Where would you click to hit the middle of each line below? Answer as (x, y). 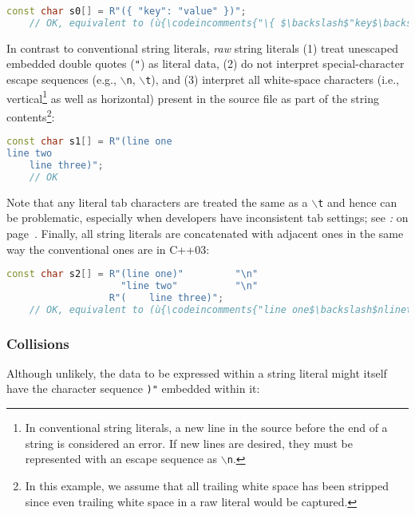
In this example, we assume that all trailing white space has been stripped (207, 485)
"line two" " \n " (190, 285)
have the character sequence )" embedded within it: (133, 388)
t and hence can (358, 202)
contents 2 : (31, 115)
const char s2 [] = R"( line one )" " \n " (132, 274)
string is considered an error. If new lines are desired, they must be (189, 443)
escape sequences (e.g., (61, 79)
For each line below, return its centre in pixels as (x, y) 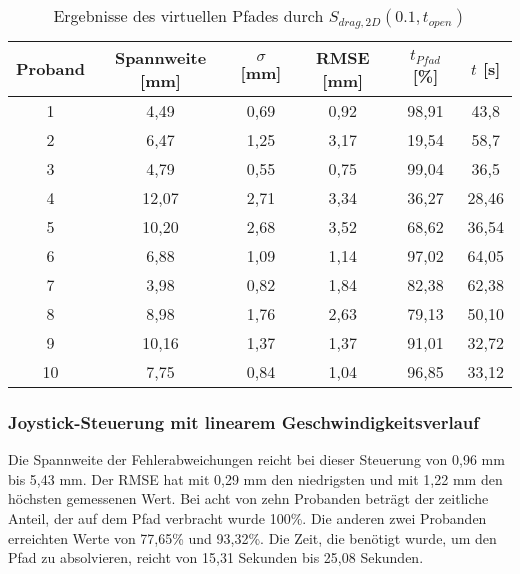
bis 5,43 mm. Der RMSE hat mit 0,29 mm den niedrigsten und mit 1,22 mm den (255, 478)
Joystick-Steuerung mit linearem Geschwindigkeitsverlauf (244, 421)
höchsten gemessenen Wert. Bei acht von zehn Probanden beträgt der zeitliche (248, 498)
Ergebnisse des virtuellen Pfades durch (188, 15)
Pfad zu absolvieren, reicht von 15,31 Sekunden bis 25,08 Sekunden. (216, 557)
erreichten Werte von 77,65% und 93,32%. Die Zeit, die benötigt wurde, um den (252, 537)
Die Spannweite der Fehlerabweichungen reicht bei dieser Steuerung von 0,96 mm (256, 459)
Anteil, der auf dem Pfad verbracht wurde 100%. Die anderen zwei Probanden (247, 517)
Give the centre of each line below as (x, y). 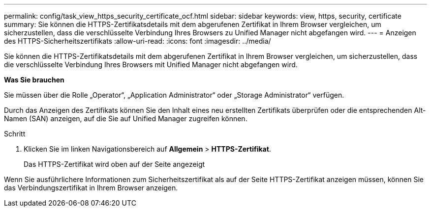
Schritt (15, 134)
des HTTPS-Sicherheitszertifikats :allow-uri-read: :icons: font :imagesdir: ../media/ (138, 41)
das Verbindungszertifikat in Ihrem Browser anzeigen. (91, 188)
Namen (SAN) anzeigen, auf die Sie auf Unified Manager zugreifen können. (126, 119)
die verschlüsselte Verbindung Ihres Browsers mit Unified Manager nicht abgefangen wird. (151, 65)
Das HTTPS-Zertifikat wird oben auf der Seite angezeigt (114, 164)
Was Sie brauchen (34, 80)
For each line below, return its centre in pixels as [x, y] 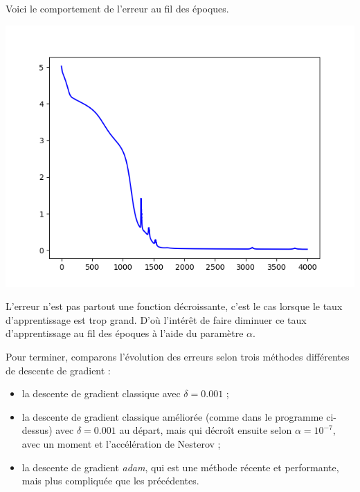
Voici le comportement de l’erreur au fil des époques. [117, 8]
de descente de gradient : [58, 370]
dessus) [37, 430]
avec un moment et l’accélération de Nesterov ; [121, 443]
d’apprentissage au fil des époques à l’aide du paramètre [125, 333]
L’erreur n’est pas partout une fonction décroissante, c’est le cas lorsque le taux [174, 306]
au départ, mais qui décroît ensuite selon [206, 430]
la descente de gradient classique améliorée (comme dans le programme [172, 416]
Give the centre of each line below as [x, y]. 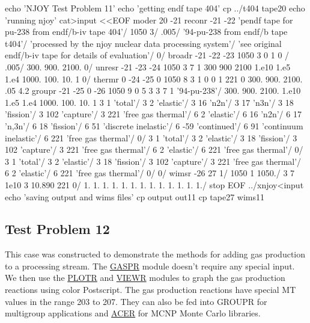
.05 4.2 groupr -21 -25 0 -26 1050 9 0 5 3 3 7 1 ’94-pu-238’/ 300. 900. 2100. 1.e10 [153, 91]
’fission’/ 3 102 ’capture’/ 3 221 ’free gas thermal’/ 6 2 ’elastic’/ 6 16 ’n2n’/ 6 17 [153, 114]
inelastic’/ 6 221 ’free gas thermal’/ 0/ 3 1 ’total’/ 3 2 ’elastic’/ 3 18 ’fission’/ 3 [151, 137]
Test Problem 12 [57, 229]
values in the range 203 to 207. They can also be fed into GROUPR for [136, 301]
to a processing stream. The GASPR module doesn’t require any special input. [150, 266]
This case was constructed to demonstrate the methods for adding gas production [155, 254]
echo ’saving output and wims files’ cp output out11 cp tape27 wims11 [135, 196]
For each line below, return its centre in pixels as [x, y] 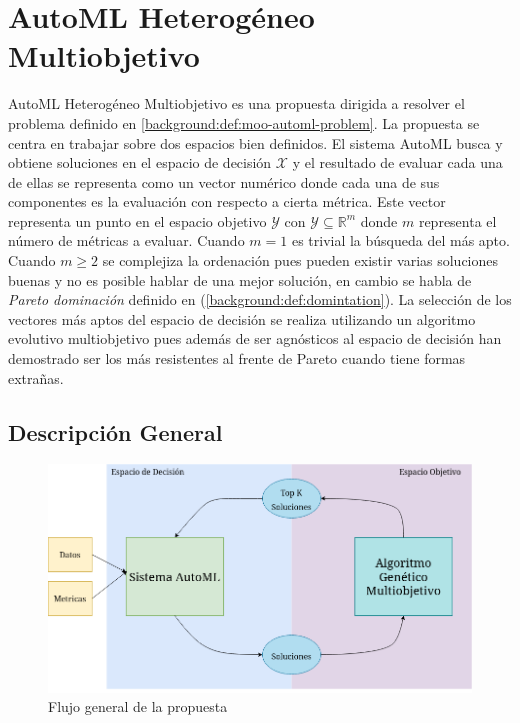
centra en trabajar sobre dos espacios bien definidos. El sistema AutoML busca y [255, 142]
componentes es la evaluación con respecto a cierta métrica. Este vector [227, 201]
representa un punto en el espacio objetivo [137, 220]
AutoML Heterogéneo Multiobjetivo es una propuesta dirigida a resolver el [236, 103]
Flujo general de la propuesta [138, 706]
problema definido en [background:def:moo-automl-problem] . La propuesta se [244, 122]
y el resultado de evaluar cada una [397, 162]
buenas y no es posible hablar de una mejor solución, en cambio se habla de [240, 279]
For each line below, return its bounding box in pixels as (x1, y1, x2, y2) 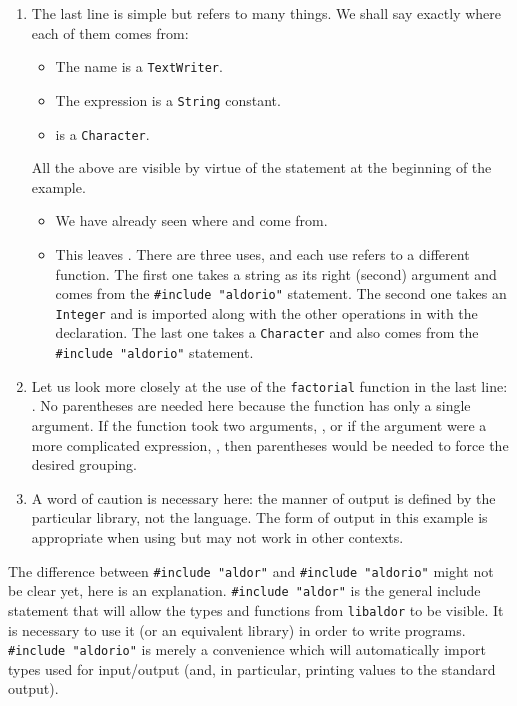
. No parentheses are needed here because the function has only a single (31, 395, 471, 416)
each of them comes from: (31, 22, 189, 43)
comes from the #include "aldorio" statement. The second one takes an (55, 283, 507, 304)
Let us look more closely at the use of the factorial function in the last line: (31, 375, 508, 396)
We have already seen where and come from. (55, 210, 328, 231)
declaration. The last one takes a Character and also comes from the (55, 322, 479, 343)
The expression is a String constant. (55, 89, 281, 110)
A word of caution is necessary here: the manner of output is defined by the (31, 487, 496, 508)
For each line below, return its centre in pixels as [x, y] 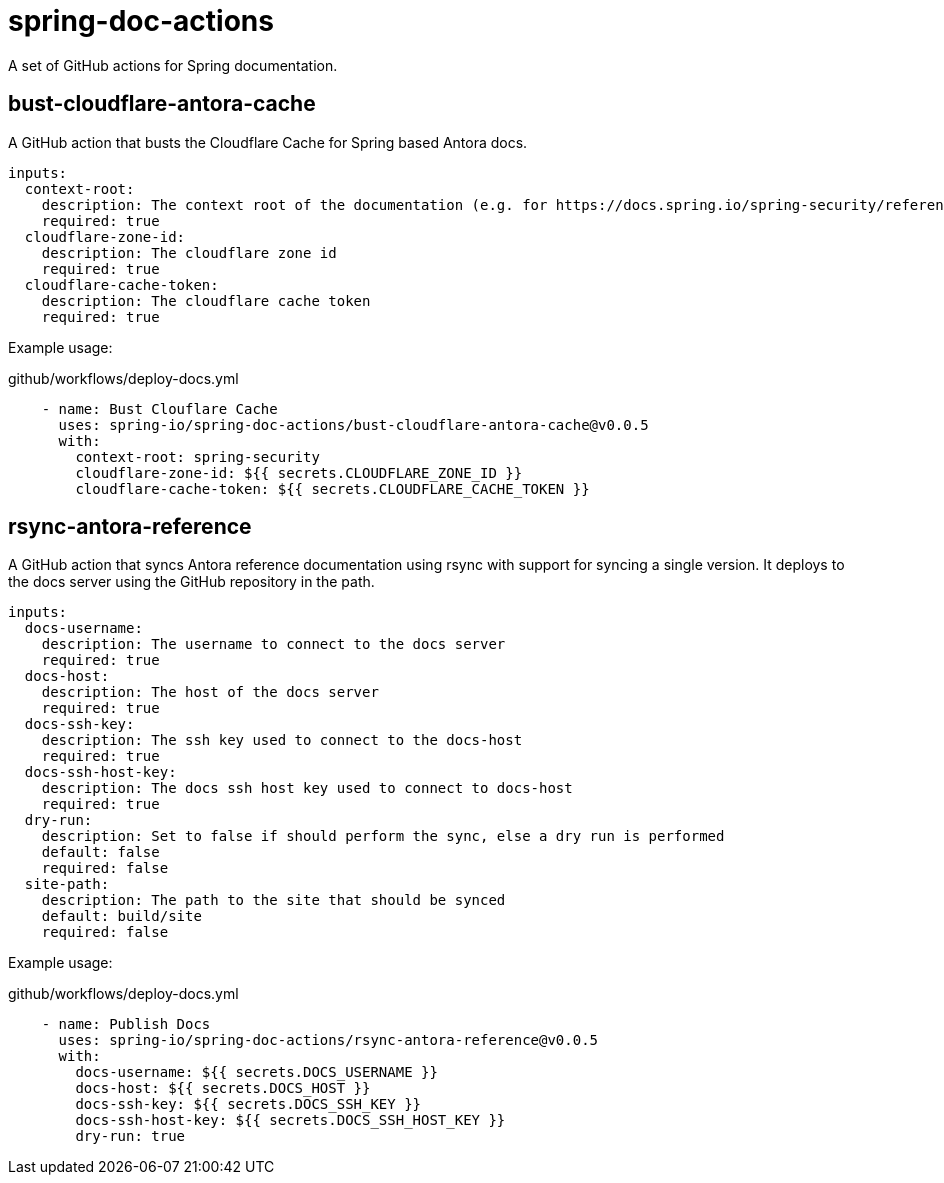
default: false [100, 852]
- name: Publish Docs [126, 1024]
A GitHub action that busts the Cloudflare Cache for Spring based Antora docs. [268, 142]
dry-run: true [130, 1136]
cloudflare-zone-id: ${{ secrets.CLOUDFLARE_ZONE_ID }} [299, 472]
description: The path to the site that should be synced [273, 900]
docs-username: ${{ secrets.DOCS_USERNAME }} [256, 1072]
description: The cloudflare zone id [189, 252]
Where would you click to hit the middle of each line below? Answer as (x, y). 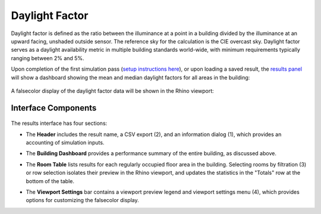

_ _ _ _

* [TASK ITEM]
For the material above, give again only the lines starting at the line that contains "Give the centre of each line below as (x, y)." and ending at the line that contains "d’apprentissage au fil". Pictures do not belong in the copy.

* [RESULT FOR THIS TASK]
Give the centre of each line below as (x, y). 
Schritt (15, 134)
des HTTPS-Sicherheitszertifikats :allow-uri-read: :icons: font :imagesdir: ../media/ (138, 41)
das Verbindungszertifikat in Ihrem Browser anzeigen. (91, 188)
Namen (SAN) anzeigen, auf die Sie auf Unified Manager zugreifen können. (126, 119)
die verschlüsselte Verbindung Ihres Browsers mit Unified Manager nicht abgefangen wird. (151, 65)
Das HTTPS-Zertifikat wird oben auf der Seite angezeigt (114, 164)
Was Sie brauchen (34, 80)
For each line below, return its centre in pixels as [x, y] 
Voici le comportement de l’erreur au fil des époques. [117, 8]
de descente de gradient : [58, 370]
dessus) [37, 430]
avec un moment et l’accélération de Nesterov ; [121, 443]
d’apprentissage au fil des époques à l’aide du paramètre [125, 333]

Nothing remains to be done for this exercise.